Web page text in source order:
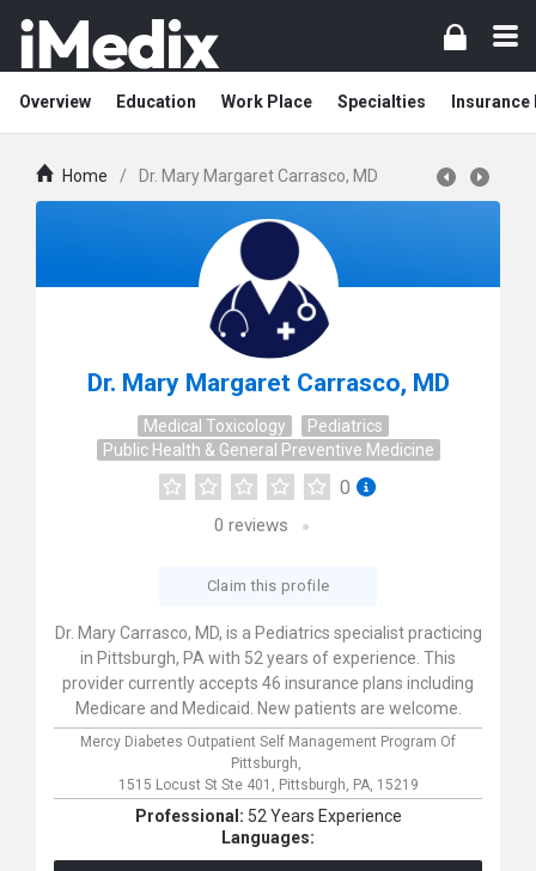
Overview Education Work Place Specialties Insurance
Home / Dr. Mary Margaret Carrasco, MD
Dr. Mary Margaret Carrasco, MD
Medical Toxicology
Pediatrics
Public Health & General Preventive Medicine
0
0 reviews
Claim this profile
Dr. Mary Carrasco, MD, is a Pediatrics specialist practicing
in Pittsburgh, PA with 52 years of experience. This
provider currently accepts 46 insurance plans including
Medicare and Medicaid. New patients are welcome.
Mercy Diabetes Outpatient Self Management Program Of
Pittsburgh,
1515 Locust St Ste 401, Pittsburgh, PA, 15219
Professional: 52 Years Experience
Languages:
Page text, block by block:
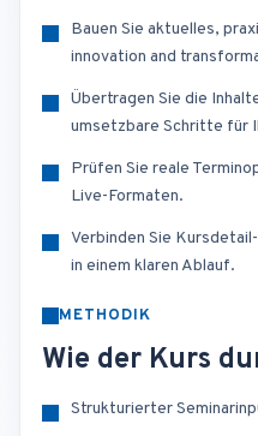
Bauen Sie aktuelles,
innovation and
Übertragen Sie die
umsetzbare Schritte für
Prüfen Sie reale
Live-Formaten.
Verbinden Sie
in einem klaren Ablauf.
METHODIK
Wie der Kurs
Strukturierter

============================================================

What is needed is a verbatim copy of the entries, leaving out any pictures.

Web page text in source order:
Overview Education Work Place Specialties Insurance
Home / Dr. Mary Margaret Carrasco, MD
Dr. Mary Margaret Carrasco, MD
Medical Toxicology
Pediatrics
Public Health & General Preventive Medicine
0
0 reviews
Claim this profile
Dr. Mary Carrasco, MD, is a Pediatrics specialist practicing
in Pittsburgh, PA with 52 years of experience. This
provider currently accepts 46 insurance plans including
Medicare and Medicaid. New patients are welcome.
Mercy Diabetes Outpatient Self Management Program Of
Pittsburgh,
1515 Locust St Ste 401, Pittsburgh, PA, 15219
Professional: 52 Years Experience
Languages:
Page text, block by block:
Bauen Sie aktuelles,
innovation and
Übertragen Sie die
umsetzbare Schritte für
Prüfen Sie reale
Live-Formaten.
Verbinden Sie
in einem klaren Ablauf.
METHODIK
Wie der Kurs
Strukturierter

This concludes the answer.